月白く 3
私は夜のみずうみを更けるまで窓にたって見ながら、何という、冷徹な夜なのか、何という大きい自然のしずまりなのか、と骨がきしむほど身を引きしめていました。
みずうみを夜更けまで見ていたのは、このひろい旅の宿で私ひとりであったでしょう。
この大きい、きびしい原始林にかこまれた、ずしんと身にひびくような湖も、そして光る白い月も、私一人のためにあるようにさえ感じられるのでした。

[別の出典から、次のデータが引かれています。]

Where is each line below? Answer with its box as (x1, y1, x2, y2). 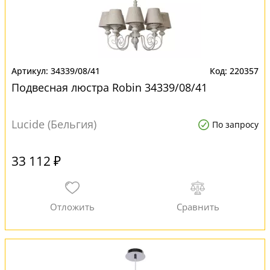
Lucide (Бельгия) (11, 117, 96, 131)
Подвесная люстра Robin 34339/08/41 (11, 80, 207, 95)
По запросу (212, 119, 259, 130)
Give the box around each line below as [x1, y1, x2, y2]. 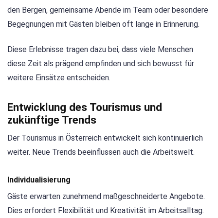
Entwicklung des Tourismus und [7, 100, 162, 113]
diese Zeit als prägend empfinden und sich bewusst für [7, 58, 194, 68]
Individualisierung [7, 175, 71, 185]
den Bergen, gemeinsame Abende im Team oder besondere [7, 5, 208, 15]
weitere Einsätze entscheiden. [7, 73, 110, 82]
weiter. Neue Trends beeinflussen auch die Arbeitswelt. [7, 147, 195, 157]
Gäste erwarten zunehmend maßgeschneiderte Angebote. [7, 192, 205, 201]
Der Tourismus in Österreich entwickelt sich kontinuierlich [7, 133, 203, 143]
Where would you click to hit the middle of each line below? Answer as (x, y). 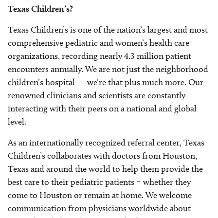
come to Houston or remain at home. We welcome (100, 195)
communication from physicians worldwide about (99, 209)
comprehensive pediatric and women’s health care (99, 43)
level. (17, 122)
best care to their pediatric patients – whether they (99, 182)
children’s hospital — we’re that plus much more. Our (106, 82)
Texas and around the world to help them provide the (105, 169)
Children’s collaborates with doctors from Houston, (102, 156)
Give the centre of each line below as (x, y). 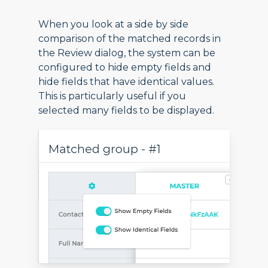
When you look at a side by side (114, 25)
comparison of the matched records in (130, 39)
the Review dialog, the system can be (127, 53)
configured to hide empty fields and (125, 68)
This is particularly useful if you (112, 96)
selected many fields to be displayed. (127, 111)
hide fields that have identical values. (127, 82)
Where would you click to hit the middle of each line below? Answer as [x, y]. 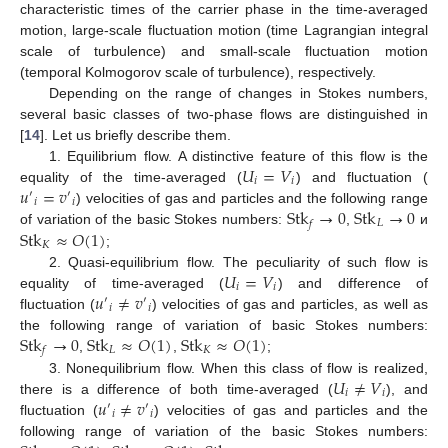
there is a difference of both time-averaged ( [176, 388]
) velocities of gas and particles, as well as [290, 303]
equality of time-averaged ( [122, 282]
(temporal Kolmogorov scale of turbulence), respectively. [198, 71]
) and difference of [353, 282]
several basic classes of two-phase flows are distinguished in [224, 113]
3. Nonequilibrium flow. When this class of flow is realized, [238, 367]
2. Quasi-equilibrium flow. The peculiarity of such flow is [238, 261]
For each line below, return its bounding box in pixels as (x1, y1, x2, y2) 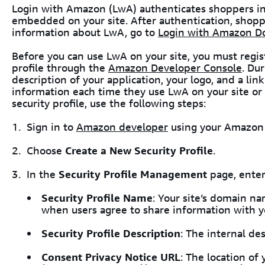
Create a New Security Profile (65, 143, 213, 158)
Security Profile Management (59, 167, 207, 182)
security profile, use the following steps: (12, 96, 206, 111)
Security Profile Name (41, 190, 153, 205)
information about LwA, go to (12, 25, 158, 40)
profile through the (12, 60, 108, 75)
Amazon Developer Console (108, 60, 242, 75)
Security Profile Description (41, 226, 180, 241)
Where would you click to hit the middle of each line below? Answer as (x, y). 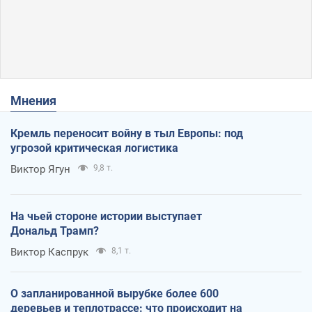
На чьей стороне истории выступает (106, 216)
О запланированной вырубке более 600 (115, 293)
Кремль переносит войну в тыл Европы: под (127, 133)
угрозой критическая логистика (94, 148)
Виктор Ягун (40, 169)
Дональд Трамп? (55, 231)
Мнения (39, 100)
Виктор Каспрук (49, 252)
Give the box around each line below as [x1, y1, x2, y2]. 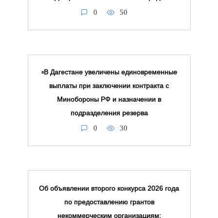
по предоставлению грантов [64, 198, 154, 206]
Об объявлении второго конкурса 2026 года [39, 184, 179, 192]
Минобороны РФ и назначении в [57, 95, 161, 104]
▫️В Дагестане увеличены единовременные [41, 68, 177, 76]
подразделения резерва [70, 109, 148, 117]
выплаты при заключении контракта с [49, 82, 169, 90]
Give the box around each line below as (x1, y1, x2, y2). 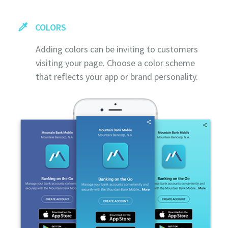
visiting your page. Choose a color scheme (36, 56, 195, 69)
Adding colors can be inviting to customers (36, 43, 198, 55)
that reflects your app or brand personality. (36, 70, 198, 82)
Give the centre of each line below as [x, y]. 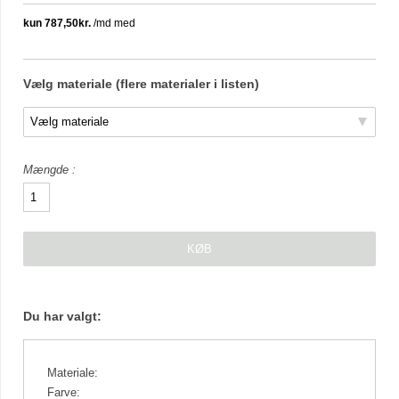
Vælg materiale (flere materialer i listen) [141, 83]
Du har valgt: [62, 316]
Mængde [48, 169]

私はこの湖の旅をしたために、自然というものは無言で私にささやいてくれる大きい力をもっているものだ、ということを考えるゆとりをもちえたのでした。
山の秋は迅速です。
曇りがかげを置くような日は、すぐしぐれが襲います。
迷い多く生きるものにとって、それは季節のきびしい鞭にもかわります。
私は山のしぐれをきくたびに、あ二、また一冬の籠りの日が、いや応なしにやってくるという思いに閉ざされます。
そのような日、野に出ると、枯くさ原で犬がしきりにわが傷を甜めている風景に出逢いました。
このたくましいけだものの習性を見ていると、人間のこわれやすく、癒えがたい心の傷を苛立たしい程なさけなく思うのでした。